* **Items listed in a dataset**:
-----

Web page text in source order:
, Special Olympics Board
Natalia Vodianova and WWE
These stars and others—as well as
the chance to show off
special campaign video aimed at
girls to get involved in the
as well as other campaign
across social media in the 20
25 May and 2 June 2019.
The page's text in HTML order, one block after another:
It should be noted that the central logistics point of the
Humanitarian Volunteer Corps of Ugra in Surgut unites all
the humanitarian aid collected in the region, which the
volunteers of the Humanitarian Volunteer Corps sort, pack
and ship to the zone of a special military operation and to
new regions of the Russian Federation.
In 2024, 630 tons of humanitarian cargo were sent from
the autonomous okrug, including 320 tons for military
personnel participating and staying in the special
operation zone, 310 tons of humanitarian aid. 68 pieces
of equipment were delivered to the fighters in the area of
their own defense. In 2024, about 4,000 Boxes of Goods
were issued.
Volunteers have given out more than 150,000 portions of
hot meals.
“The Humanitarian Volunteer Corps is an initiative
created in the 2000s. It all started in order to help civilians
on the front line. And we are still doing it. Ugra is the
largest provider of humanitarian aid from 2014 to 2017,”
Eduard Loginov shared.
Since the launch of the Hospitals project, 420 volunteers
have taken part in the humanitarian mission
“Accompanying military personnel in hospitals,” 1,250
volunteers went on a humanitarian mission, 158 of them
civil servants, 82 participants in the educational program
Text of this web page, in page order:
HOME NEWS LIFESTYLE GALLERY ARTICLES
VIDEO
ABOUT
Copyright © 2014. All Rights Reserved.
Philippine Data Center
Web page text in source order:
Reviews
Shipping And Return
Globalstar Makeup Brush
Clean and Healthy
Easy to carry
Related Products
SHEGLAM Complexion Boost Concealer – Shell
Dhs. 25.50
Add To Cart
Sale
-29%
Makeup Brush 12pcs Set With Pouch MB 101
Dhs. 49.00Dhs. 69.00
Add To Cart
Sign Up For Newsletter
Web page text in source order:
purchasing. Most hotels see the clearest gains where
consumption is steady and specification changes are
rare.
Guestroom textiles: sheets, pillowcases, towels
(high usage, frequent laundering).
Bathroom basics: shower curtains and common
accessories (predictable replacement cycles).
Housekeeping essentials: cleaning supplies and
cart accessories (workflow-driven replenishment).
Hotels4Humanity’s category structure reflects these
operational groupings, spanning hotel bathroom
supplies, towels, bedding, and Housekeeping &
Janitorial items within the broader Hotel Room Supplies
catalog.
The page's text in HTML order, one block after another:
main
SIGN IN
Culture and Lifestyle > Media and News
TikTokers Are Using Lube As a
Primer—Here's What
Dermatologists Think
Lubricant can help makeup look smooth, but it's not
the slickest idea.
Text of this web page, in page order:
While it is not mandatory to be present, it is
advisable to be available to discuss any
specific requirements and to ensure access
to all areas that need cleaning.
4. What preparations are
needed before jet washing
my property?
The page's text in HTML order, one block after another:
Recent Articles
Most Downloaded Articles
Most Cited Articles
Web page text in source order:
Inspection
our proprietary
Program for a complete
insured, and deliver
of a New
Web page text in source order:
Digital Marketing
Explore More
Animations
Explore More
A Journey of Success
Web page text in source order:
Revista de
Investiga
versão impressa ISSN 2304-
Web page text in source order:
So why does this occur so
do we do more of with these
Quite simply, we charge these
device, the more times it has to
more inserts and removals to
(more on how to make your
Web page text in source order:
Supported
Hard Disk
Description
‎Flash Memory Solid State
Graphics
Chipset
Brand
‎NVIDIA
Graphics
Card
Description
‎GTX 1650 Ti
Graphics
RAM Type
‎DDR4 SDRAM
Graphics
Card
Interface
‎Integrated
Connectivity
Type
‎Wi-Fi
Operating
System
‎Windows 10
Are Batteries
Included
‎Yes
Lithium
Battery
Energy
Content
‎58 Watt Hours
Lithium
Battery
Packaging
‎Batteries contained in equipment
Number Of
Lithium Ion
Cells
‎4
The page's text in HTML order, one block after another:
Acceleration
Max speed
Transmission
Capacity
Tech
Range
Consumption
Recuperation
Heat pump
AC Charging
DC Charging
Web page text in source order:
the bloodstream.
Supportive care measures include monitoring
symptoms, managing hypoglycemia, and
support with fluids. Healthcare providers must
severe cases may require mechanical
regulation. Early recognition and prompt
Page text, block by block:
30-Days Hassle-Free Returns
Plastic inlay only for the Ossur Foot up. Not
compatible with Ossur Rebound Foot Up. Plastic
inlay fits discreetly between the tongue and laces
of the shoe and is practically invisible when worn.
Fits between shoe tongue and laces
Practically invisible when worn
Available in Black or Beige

-----

* **Task item**:
When a line of the entries above contains the word "cleaning", include it in a tally, then give that tally alone.

* **Written solution**:
2